If you have a favorite EV ETF, let me know in the comments. I'm still looking to find the best one to invest in and benefit from this megatrend.
EV leaders' stock price drop shows how Tesla and NIO plan to compete with global automakers that are entering the EV sector rapidly.
Speaking of the lithium battery ETF, one of its top 25 holdings happens to be Nio Inc. (NIO). Nio is one of the most prominent EV companies in China. Today, Nio shares were down nearly 6% after one of its SUVs was reported to have crashed while driving on autopilot, killing the driver. On Nio’s Stock Card, you’ll see that it has great sales growth and a strong balance sheet. Despite this, setbacks like today are inevitable as the driving systems are refined. It’s hard for investors and regulators to brush off serious issues like these. Today was not the hottest day for the stock, nor other EV companies, which may mean a chance to pick up shares if you can tolerate volatility like today.

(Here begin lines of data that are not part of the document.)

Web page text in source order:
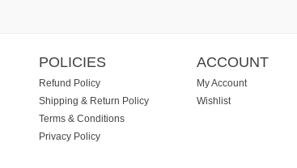
POLICIES
Refund Policy
Shipping & Return Policy
Terms & Conditions
Privacy Policy
ACCOUNT
My Account
Wishlist
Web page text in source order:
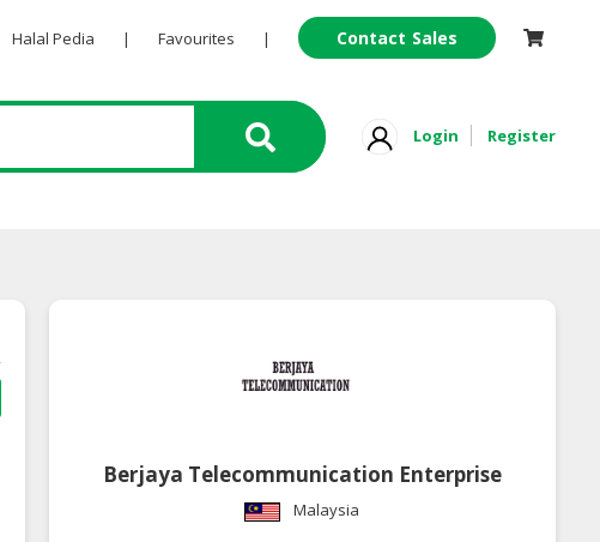
Halal Pedia | Favourites | Contact Sales
Login Register
Berjaya Telecommunication Enterprise
Malaysia
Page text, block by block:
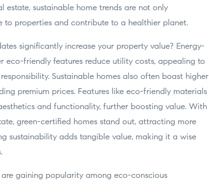
sustainable home trends are not only
to properties and contribute to a healthier planet.
significantly increase your property value? Energy-
eco-friendly features reduce utility costs, appealing to
Sustainable homes also often boast higher
premium prices. Features like eco-friendly materials
and functionality, further boosting value. With
green-certified homes stand out, attracting more
sustainability adds tangible value, making it a wise
gaining popularity among eco-conscious
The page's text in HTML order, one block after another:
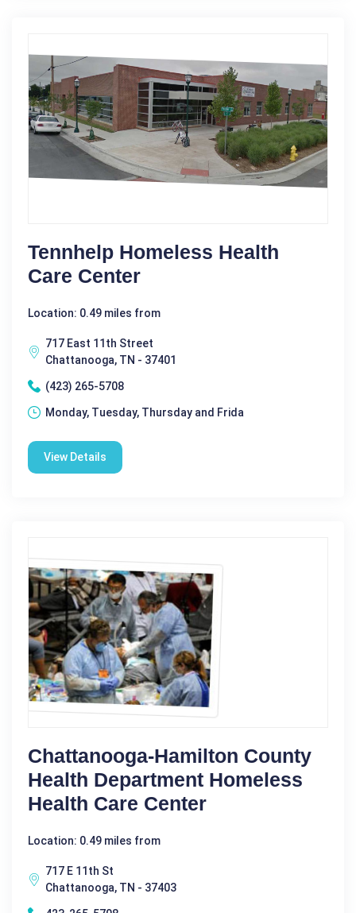
Tennhelp Homeless Health
Care Center
Location: 0.49 miles from
717 East 11th Street
Chattanooga, TN - 37401
(423) 265-5708
Monday, Tuesday, Thursday and Frida
View Details
Chattanooga-Hamilton County
Health Department Homeless
Health Care Center
Location: 0.49 miles from
717 E 11th St
Chattanooga, TN - 37403
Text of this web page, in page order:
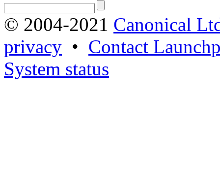
© 2004-2021 Canonical
privacy • Contact
System status
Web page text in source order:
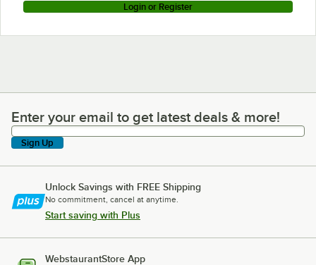
Login or Register
Enter your email to get latest deals & more!
Enter your email to get latest deals & more!
Sign Up
Unlock Savings with FREE Shipping
No commitment, cancel at anytime.
Start saving with Plus
WebstaurantStore App
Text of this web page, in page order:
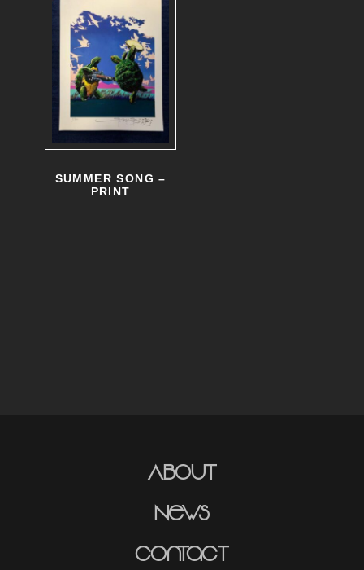
SUMMER SONG –
PRINT
About
News
Contact
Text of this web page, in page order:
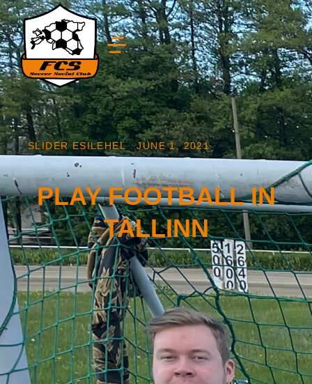
SLIDER ESILEHEL / JUNE 1, 2021
PLAY FOOTBALL IN
TALLINN
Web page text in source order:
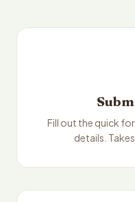
Fill out the quick
details.
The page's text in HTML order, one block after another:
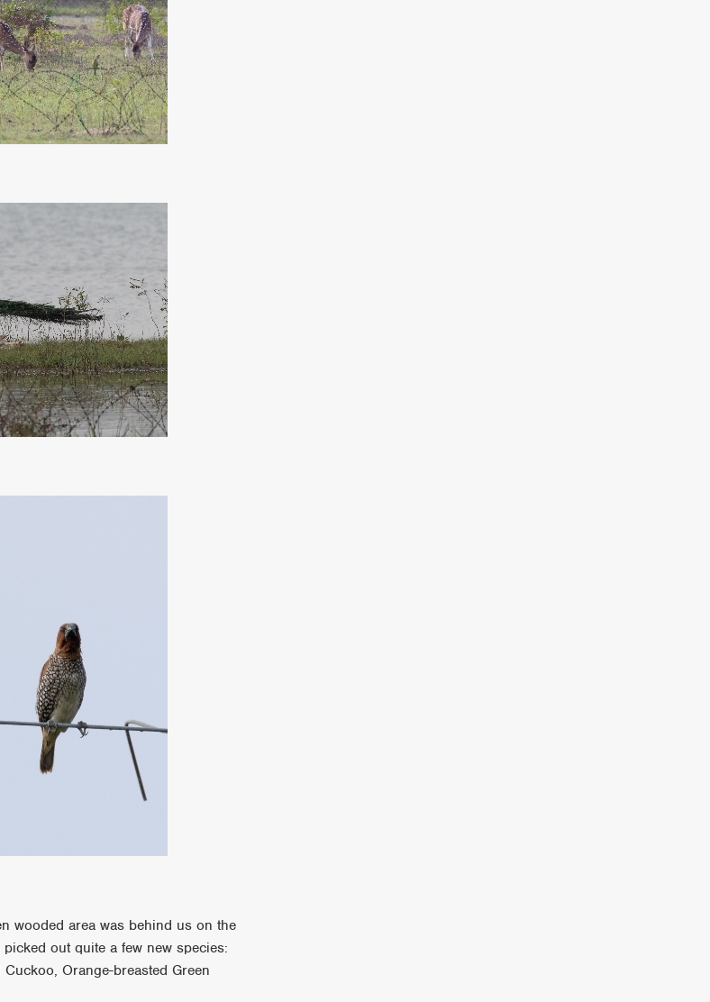
wooded area was behind us on the
out quite a few new species:
Orange-breasted Green
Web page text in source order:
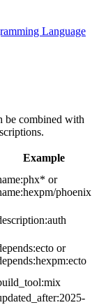
Language
be combined with
Example
or
phoenix
or
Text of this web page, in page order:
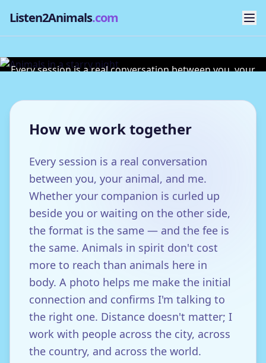
Listen2Animals.com
Every session is a real conversation between you, your
How we work together
Every session is a real conversation
between you, your animal, and me.
Whether your companion is curled up
beside you or waiting on the other side,
the format is the same — and the fee is
the same. Animals in spirit don't cost
more to reach than animals here in
body. A photo helps me make the initial
connection and confirms I'm talking to
the right one. Distance doesn't matter; I
work with people across the city, across
the country, and across the world.
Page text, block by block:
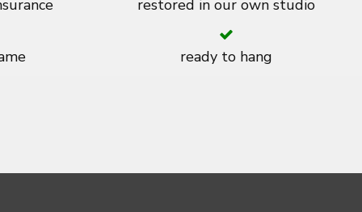
restored in our own studio
ready to hang
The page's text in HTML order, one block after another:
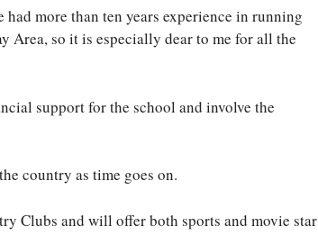
more than ten years experience in running
Area, so it is especially dear to me for all the
support for the school and involve the
country as time goes on.
Clubs and will offer both sports and movie star
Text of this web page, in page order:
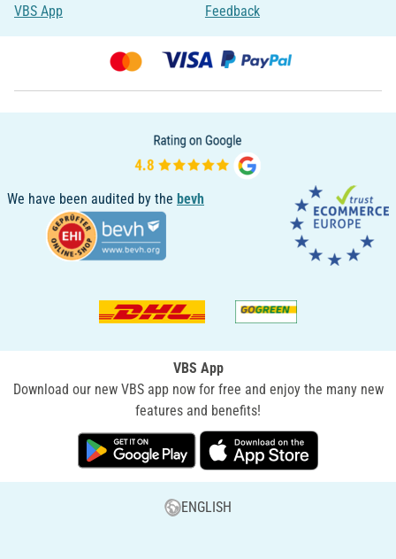
VBS App
Feedback
We have been audited by the bevh
VBS App
Download our new VBS app now for free and enjoy the many new
features and benefits!
ENGLISH
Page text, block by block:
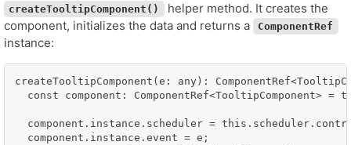
createTooltipComponent()
helper method. It creates the
component, initializes the data and returns a
ComponentRef
instance:
createTooltipComponent(e: any):
const component: ComponentRef<TooltipComponent> =
component.instance.scheduler =
  component.instance.event = e;
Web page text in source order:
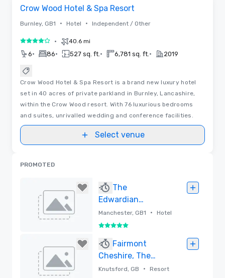
Crow Wood Hotel & Spa Resort
Burnley, GB1 • Hotel • Independent / Other
4 out of 5• 40.6 mi
6• 86• 527 sq. ft. • 6,781 sq. ft. • 2019
Crow Wood Hotel & Spa Resort is a brand new luxury hotel
set in 40 acres of private parkland in Burnley, Lancashire,
within the Crow Wood resort. With 76 luxurious bedrooms
and suites, unrivalled wedding and conference facilities.
Select venue
PROMOTED
The
Edwardian
Manchester Hotel
Manchester, GB1 • Hotel
5 out of 5
Fairmont
Cheshire, The
Mere
Knutsford, GB • Resort
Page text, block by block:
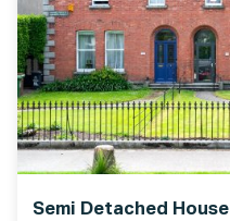
Semi Detached House

Tesla (TSLA) also fell in tandem with Nio today, dropping more than 4%. This is due to a similar situation in the U.S. The National Highway Transportation Safety Administration, or NHTSA, filing an investigation into Tesla’s autopilot feature. The filing cites at least 17 injuries and a death concerning the Autopilot system developed by the company. The NHTSA also referred to 11 instances where a Tesla driving on Autopilot hit emergency responders or their vehicles.
An exciting takeaway on both NIO and TSLA is that the EV megatrend and the autonomous or autopilot developments are merging, as leading EV makers try to differentiate themselves from old-time car makers who are entering the EV market in droves. You can find Tesla as a top 25 holding of the iShares Self-Driving EV and Tech ETF (IDRV) that I mentioned earlier.
The case to invest in NIO and Tesla is shifting from EV makers to autonomous car makers, which is a noteworthy change if you are holding these stocks. It's good that they are making a move, but it also means many more years of volatility as these companies sort through the challenges related to autopilot technology.